> **REQUIRED WORK**
Your answer should be every line of the entries that has the string "nodes" in it.

> **EXERCISE INPUT**

****************************************

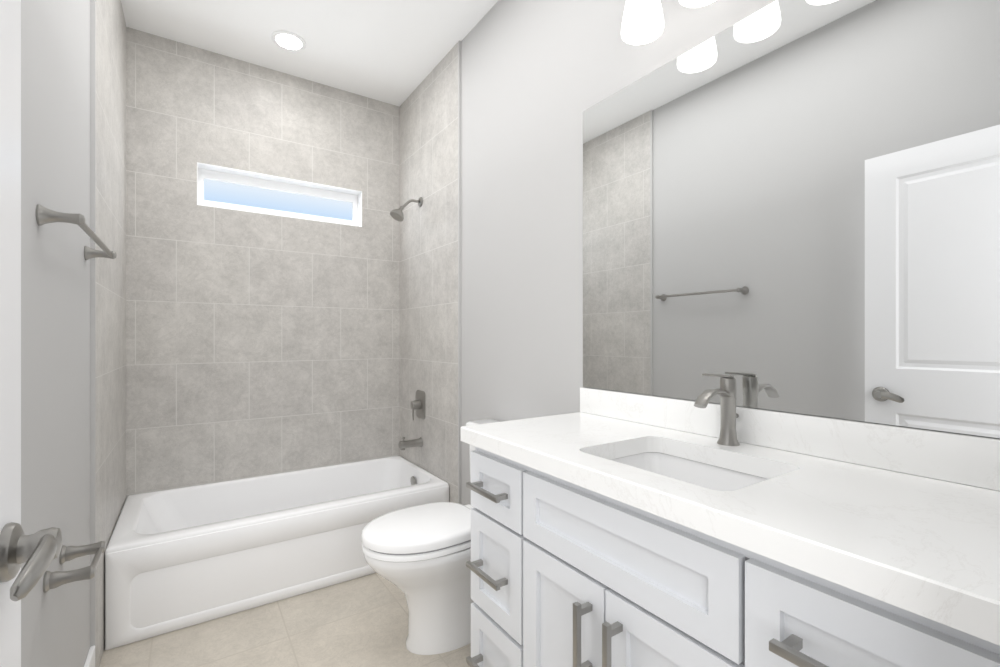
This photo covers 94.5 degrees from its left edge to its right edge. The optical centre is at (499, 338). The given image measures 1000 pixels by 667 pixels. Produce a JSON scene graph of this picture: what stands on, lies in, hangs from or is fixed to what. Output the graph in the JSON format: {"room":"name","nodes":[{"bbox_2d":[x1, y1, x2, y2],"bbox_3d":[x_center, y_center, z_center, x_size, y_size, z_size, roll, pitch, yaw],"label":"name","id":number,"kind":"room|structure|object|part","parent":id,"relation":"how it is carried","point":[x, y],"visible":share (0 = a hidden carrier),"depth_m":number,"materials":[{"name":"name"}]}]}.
{"room":"bathroom","nodes":[
{"label":"bathroom","id":0,"kind":"room"},
{"bbox_2d":[21,0,89,666],"bbox_3d":[-0.741,-0.209,0.477,0.120,2.830,4.818,0,0,-34],"label":"wall","id":1,"kind":"structure","parent":0,"point":[55,284],"depth_m":1.20,"materials":[{"name":"grey paint"}]},
{"bbox_2d":[0,0,20,666],"bbox_3d":[-0.428,0.180,0.278,0.035,2.032,0.762,0,0,-34],"label":"door","id":2,"kind":"structure","parent":1,"relation":"in","point":[10,293],"depth_m":0.57,"materials":[{"name":"white paint"}]},
{"bbox_2d":[0,522,62,600],"bbox_3d":[-0.593,0.256,0.535,0.123,0.067,0.154,0,0,-34],"label":"door lever","id":3,"kind":"object","parent":2,"relation":"attached to","point":[38,552],"visible":0.98,"depth_m":0.54,"materials":[{"name":"silver metal"}]},
{"bbox_2d":[43,541,105,592],"bbox_3d":[-1.101,0.586,1.206,0.093,0.048,0.214,0,0,-34],"label":"toilet paper holder","id":4,"kind":"object","parent":1,"relation":"attached to","point":[54,580],"visible":0.98,"depth_m":1.15,"materials":[{"name":"silver metal"}]},
{"bbox_2d":[36,204,116,259],"bbox_3d":[-1.184,-0.283,1.319,0.081,0.048,0.615,0,0,-34],"label":"towel rail","id":5,"kind":"object","parent":1,"relation":"attached to","point":[44,215],"visible":1,"depth_m":1.09,"materials":[{"name":"silver metal"}]},
{"bbox_2d":[84,646,94,666],"bbox_3d":[-1.069,1.139,1.088,0.014,0.135,1.258,0,0,-34],"label":"baseboard","id":6,"kind":"structure","parent":1,"relation":"attached to","point":[90,660],"depth_m":1.57,"materials":[{"name":"white paint"}]},
{"bbox_2d":[90,0,95,666],"bbox_3d":[-1.423,-0.209,1.615,0.013,2.830,0.012,0,0,-34],"label":"trim","id":7,"kind":"structure","parent":1,"relation":"attached to","point":[92,310],"depth_m":1.61,"materials":[{"name":"grey paint"}]},
{"bbox_2d":[96,0,125,666],"bbox_3d":[-1.690,-0.209,2.013,0.012,2.830,0.946,0,0,-34],"label":"tile","id":8,"kind":"structure","parent":1,"relation":"attached to","point":[110,273],"depth_m":1.91,"materials":[{"name":"grey tile"}]},
{"bbox_2d":[99,573,470,666],"bbox_3d":[-0.060,1.256,0.934,1.760,0.100,4.818,0,0,-34],"label":"floor","id":9,"kind":"structure","parent":0,"point":[363,621],"depth_m":1.86,"materials":[{"name":"tile"}]},
{"bbox_2d":[105,455,448,649],"bbox_3d":[-1.114,1.011,2.508,1.492,0.390,0.760,0,0,-34],"label":"bathtub","id":10,"kind":"object","parent":9,"relation":"on","point":[180,558],"visible":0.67,"depth_m":2.15,"materials":[{"name":"white ceramic"}]},
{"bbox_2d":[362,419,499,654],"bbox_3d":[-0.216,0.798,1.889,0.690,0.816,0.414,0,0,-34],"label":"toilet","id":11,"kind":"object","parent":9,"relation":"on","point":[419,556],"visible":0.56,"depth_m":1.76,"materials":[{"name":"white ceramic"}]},
{"bbox_3d":[-0.294,0.758,1.837,0.501,0.070,0.374,0,0,-34],"label":"seat","id":12,"kind":"part","parent":11,"relation":"part of","materials":[{"name":"white plastic"}]},
{"bbox_3d":[-0.225,1.000,1.883,0.654,0.412,0.374,0,0,-34],"label":"bowl","id":13,"kind":"part","parent":11,"relation":"part of","materials":[{"name":"white ceramic"}]},
{"bbox_2d":[461,373,999,666],"bbox_3d":[0.415,0.651,1.097,0.548,1.110,1.180,0,0,-34],"label":"bathroom vanity","id":14,"kind":"object","parent":9,"relation":"on","point":[609,528],"visible":1,"depth_m":0.89,"materials":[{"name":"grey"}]},
{"bbox_3d":[-0.010,0.436,1.339,0.020,0.169,0.264,0,0,-34],"label":"drawer","id":15,"kind":"part","parent":14,"relation":"part of","materials":[{"name":"white paint"}]},
{"bbox_3d":[-0.010,0.672,1.339,0.020,0.282,0.264,0,0,-34],"label":"drawer","id":16,"kind":"part","parent":14,"relation":"part of","materials":[{"name":"white paint"}]},
{"bbox_3d":[-0.010,0.957,1.339,0.020,0.258,0.264,0,0,-34],"label":"drawer","id":17,"kind":"part","parent":14,"relation":"part of","materials":[{"name":"white paint"}]},
{"bbox_3d":[0.149,0.808,1.103,0.020,0.555,0.285,0,0,-34],"label":"door","id":18,"kind":"part","parent":14,"relation":"part of","materials":[{"name":"white paint"}]},
{"bbox_3d":[0.310,0.808,0.862,0.020,0.555,0.285,0,0,-34],"label":"door","id":19,"kind":"part","parent":14,"relation":"part of","materials":[{"name":"white paint"}]},
{"bbox_2d":[693,373,739,446],"bbox_3d":[0.550,0.186,1.202,0.177,0.180,0.095,0,0,-34],"label":"faucet","id":20,"kind":"object","parent":14,"relation":"on","point":[724,417],"depth_m":1.20,"materials":[{"name":"silver metal"}]},
{"bbox_3d":[0.473,0.436,0.618,0.020,0.169,0.281,0,0,-34],"label":"drawer","id":21,"kind":"part","parent":14,"relation":"part of","materials":[{"name":"white paint"}]},
{"bbox_2d":[121,0,497,106],"bbox_3d":[-0.060,-1.674,0.934,1.760,0.100,4.818,0,0,-34],"label":"ceiling","id":22,"kind":"structure","parent":0,"point":[393,52],"depth_m":2.46,"materials":[{"name":"white paint"}]},
{"bbox_2d":[271,30,305,50],"bbox_3d":[-1.153,-1.621,2.525,0.172,0.007,0.172,0,0,-34],"label":"recessed light","id":23,"kind":"object","parent":22,"relation":"in","point":[288,41],"depth_m":2.52,"materials":[{"name":"white plastic"}]},
{"bbox_2d":[461,0,999,504],"bbox_3d":[0.622,-0.209,1.390,0.120,2.830,4.818,0,0,-34],"label":"wall","id":24,"kind":"structure","parent":0,"point":[539,78],"depth_m":2.00,"materials":[{"name":"grey paint"}]},
{"bbox_2d":[399,42,457,502],"bbox_3d":[-0.462,-0.209,2.890,0.012,2.830,0.856,0,0,-34],"label":"tile","id":25,"kind":"structure","parent":24,"relation":"attached to","point":[428,246],"depth_m":2.81,"materials":[{"name":"grey tile"}]},
{"bbox_2d":[390,197,422,221],"bbox_3d":[-0.585,-0.811,2.880,0.202,0.172,0.090,0,0,-34],"label":"shower head","id":26,"kind":"object","parent":25,"relation":"attached to","point":[397,214],"visible":0.98,"depth_m":2.86},
{"bbox_2d":[398,437,422,450],"bbox_3d":[-0.562,0.655,2.899,0.144,0.080,0.060,0,0,-34],"label":"tub spout","id":27,"kind":"object","parent":25,"relation":"attached to","point":[403,444],"visible":1,"depth_m":2.88,"materials":[{"name":"silver metal"}]},
{"bbox_2d":[410,390,424,419],"bbox_3d":[-0.533,0.422,2.919,0.074,0.178,0.132,0,0,-34],"label":"tub valve","id":28,"kind":"object","parent":25,"relation":"attached to","point":[418,404],"visible":1,"depth_m":2.90,"materials":[{"name":"silver metal"}]},
{"bbox_2d":[458,41,460,503],"bbox_3d":[-0.221,-0.209,2.529,0.013,2.830,0.012,0,0,-34],"label":"trim","id":29,"kind":"structure","parent":24,"relation":"attached to","point":[459,272],"depth_m":2.52,"materials":[{"name":"grey paint"}]},
{"bbox_2d":[621,0,715,44],"bbox_3d":[0.552,-1.034,1.206,0.199,0.291,0.510,0,0,-34],"label":"sconce","id":30,"kind":"object","parent":24,"relation":"attached to","point":[642,22],"visible":1,"depth_m":1.32,"materials":[{"name":"white glass"}]},
{"bbox_2d":[579,387,999,507],"bbox_3d":[0.634,0.230,1.243,0.020,0.092,1.180,0,0,-34],"label":"backsplash","id":31,"kind":"structure","parent":24,"relation":"attached to","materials":[{"name":"white stone"}]},
{"bbox_2d":[583,0,999,437],"bbox_3d":[0.641,-0.334,1.246,0.006,1.031,1.177,0,0,-34],"label":"mirror","id":32,"kind":"object","parent":24,"relation":"attached to","point":[792,206],"visible":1,"depth_m":1.09,"materials":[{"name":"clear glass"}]},
{"bbox_3d":[-1.926,-0.209,2.535,0.440,2.830,0.160,0,0,-34],"label":"wall","id":33,"kind":"structure","parent":0,"visible":0},
{"bbox_2d":[126,27,196,497],"bbox_3d":[-1.878,-0.209,2.463,0.440,2.830,0.012,0,0,-34],"label":"tile","id":34,"kind":"structure","parent":33,"relation":"attached to","point":[161,263],"depth_m":2.49,"materials":[{"name":"grey tile"}]},
{"bbox_3d":[-0.811,-0.209,3.282,0.395,2.830,0.160,0,0,-34],"label":"wall","id":35,"kind":"structure","parent":0,"visible":0},
{"bbox_2d":[362,96,398,460],"bbox_3d":[-0.763,-0.209,3.210,0.395,2.830,0.012,0,0,-34],"label":"tile","id":36,"kind":"structure","parent":35,"relation":"attached to","point":[380,283],"depth_m":3.17,"materials":[{"name":"grey tile"}]},
{"bbox_3d":[-1.359,0.231,2.915,0.925,1.950,0.160,0,0,-34],"label":"wall","id":37,"kind":"structure","parent":0,"visible":0},
{"bbox_2d":[197,204,361,226],"bbox_3d":[-1.346,-0.746,2.895,0.925,0.004,0.134,0,0,-34],"label":"sill","id":38,"kind":"structure","parent":37,"relation":"attached to","point":[278,215],"depth_m":2.81,"materials":[{"name":"white paint"}]},
{"bbox_2d":[197,163,361,225],"bbox_3d":[-1.346,-0.864,2.895,0.925,0.232,0.134,0,0,-34],"label":"window","id":39,"kind":"structure","parent":37,"relation":"in","point":[231,191],"depth_m":2.90,"materials":[{"name":"clear glass"}]},
{"bbox_2d":[197,205,361,484],"bbox_3d":[-1.311,0.231,2.843,0.925,1.950,0.012,0,0,-34],"label":"tile","id":40,"kind":"structure","parent":37,"relation":"attached to","point":[279,344],"depth_m":2.80,"materials":[{"name":"grey tile"}]},
{"bbox_3d":[-1.359,-1.304,2.915,0.925,0.640,0.160,0,0,-34],"label":"wall","id":41,"kind":"structure","parent":0,"visible":0},
{"bbox_2d":[197,48,361,190],"bbox_3d":[-1.311,-1.304,2.843,0.925,0.640,0.012,0,0,-34],"label":"tile","id":42,"kind":"structure","parent":41,"relation":"attached to","point":[251,117],"depth_m":2.80,"materials":[{"name":"grey tile"}]},
{"bbox_2d":[197,162,361,194],"bbox_3d":[-1.346,-0.982,2.895,0.925,0.004,0.134,0,0,-34],"label":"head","id":43,"kind":"object","parent":41,"relation":"attached to","point":[268,177],"visible":0.57,"depth_m":2.84,"materials":[{"name":"white paint"}]}
]}

****************************************

> **COMPLETED EXERCISE**
This photo covers 94.5 degrees from its left edge to its right edge. The optical centre is at (499, 338). The given image measures 1000 pixels by 667 pixels. Produce a JSON scene graph of this picture: what stands on, lies in, hangs from or is fixed to what. Output the graph in the JSON format: {"room":"name","nodes":[{"bbox_2d":[x1, y1, x2, y2],"bbox_3d":[x_center, y_center, z_center, x_size, y_size, z_size, roll, pitch, yaw],"label":"name","id":number,"kind":"room|structure|object|part","parent":id,"relation":"how it is carried","point":[x, y],"visible":share (0 = a hidden carrier),"depth_m":number,"materials":[{"name":"name"}]}]}.
{"room":"bathroom","nodes":[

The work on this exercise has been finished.